## Entries taken from a collection

---

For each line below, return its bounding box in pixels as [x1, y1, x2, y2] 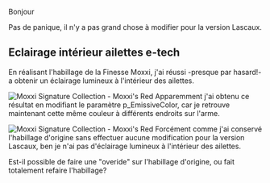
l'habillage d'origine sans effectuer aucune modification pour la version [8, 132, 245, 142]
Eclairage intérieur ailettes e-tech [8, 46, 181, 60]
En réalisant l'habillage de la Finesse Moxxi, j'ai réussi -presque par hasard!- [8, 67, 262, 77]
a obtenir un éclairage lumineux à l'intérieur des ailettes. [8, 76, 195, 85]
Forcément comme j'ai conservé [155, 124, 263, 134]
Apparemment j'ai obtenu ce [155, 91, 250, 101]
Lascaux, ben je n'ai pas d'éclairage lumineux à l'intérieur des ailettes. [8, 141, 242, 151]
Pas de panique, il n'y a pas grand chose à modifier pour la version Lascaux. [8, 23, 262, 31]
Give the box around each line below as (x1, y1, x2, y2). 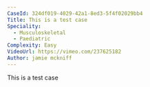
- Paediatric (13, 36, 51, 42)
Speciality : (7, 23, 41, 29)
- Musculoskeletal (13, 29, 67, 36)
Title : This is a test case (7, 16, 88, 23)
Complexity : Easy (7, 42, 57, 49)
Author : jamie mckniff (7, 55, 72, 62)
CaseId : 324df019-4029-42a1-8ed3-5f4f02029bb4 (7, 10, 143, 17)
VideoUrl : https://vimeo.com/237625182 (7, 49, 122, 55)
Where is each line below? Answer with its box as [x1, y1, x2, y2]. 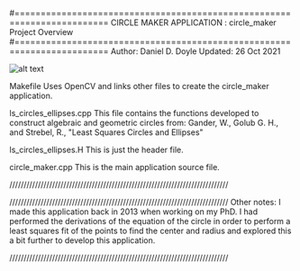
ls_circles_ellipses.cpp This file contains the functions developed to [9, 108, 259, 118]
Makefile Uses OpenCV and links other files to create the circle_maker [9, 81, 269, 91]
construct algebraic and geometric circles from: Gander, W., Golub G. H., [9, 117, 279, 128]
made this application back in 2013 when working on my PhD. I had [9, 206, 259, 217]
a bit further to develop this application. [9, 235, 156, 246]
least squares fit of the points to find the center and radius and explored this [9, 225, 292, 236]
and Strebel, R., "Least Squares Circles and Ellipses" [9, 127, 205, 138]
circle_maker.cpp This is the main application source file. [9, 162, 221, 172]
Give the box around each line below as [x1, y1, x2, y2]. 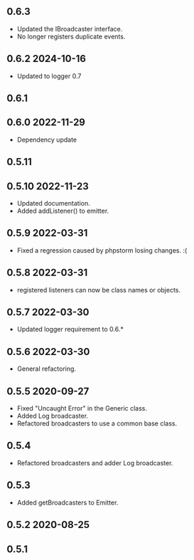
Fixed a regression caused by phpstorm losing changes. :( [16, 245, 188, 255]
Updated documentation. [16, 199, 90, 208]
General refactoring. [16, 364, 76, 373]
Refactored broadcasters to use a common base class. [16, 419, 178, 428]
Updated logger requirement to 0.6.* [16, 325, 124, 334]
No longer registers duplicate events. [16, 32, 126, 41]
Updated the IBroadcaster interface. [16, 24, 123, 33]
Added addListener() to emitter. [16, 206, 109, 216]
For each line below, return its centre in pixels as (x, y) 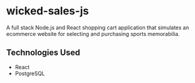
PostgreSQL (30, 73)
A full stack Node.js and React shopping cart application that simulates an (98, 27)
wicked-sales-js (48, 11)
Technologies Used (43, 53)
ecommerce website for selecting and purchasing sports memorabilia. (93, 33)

---

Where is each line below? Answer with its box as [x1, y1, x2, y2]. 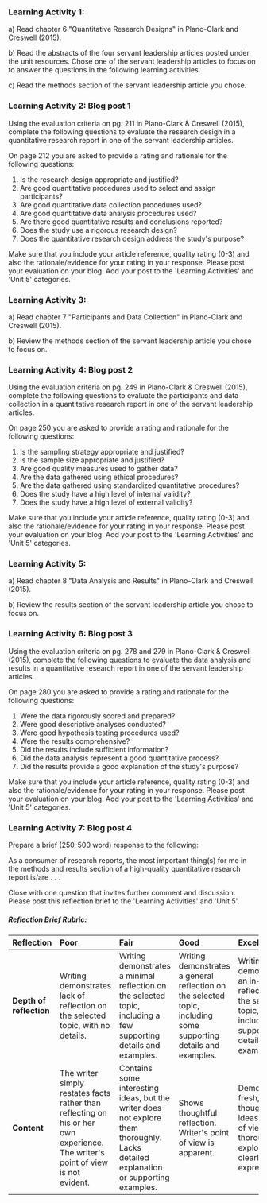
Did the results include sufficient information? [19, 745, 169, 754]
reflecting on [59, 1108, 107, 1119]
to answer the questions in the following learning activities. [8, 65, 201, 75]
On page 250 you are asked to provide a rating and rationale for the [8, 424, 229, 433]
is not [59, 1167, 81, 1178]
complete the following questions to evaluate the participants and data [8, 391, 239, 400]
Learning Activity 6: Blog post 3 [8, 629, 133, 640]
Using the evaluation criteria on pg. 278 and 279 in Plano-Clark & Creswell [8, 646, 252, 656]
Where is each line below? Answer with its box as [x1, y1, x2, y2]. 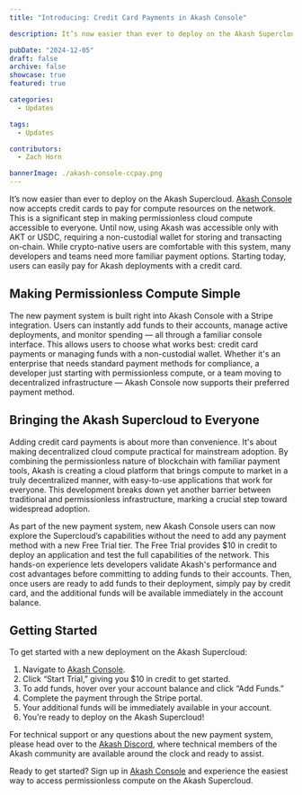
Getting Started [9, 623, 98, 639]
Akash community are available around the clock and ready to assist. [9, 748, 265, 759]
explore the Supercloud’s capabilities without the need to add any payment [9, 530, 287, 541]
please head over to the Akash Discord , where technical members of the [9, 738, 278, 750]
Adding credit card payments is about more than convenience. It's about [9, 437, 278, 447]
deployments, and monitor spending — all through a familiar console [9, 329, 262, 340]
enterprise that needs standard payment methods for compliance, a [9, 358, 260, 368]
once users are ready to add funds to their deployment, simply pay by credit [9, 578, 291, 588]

---

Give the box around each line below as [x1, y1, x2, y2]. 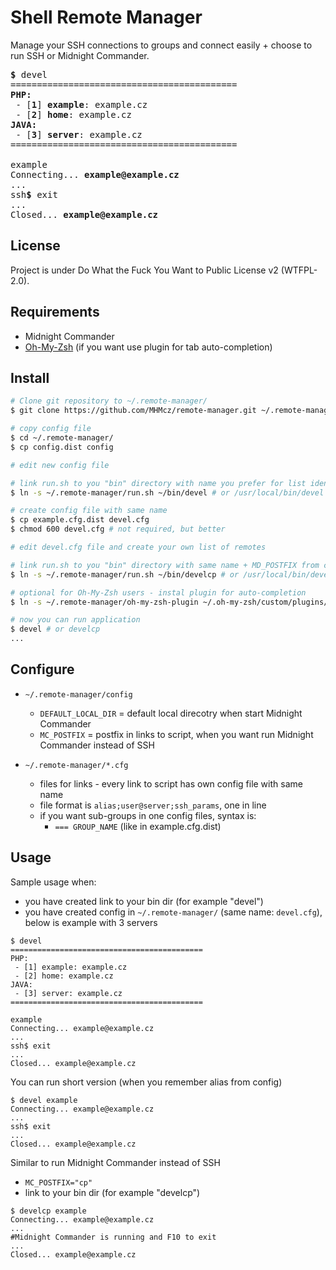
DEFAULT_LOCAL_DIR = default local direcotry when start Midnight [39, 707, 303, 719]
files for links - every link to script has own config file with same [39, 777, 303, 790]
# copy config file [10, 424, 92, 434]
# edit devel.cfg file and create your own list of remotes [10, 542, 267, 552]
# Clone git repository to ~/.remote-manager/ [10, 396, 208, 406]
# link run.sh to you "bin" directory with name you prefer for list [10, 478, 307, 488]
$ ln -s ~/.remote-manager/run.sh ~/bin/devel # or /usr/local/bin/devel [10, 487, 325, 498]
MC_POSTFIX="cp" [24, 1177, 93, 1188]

---

## Exercise details
Your answer must consist solely of the lines above between the line holding "Updated logger requirement" and the line holding "Added addListener() to", inclusive, copied exactly.

## Result for this task
Updated logger requirement to 0.6.* [16, 325, 124, 334]
No longer registers duplicate events. [16, 32, 126, 41]
Updated the IBroadcaster interface. [16, 24, 123, 33]
Added addListener() to emitter. [16, 206, 109, 216]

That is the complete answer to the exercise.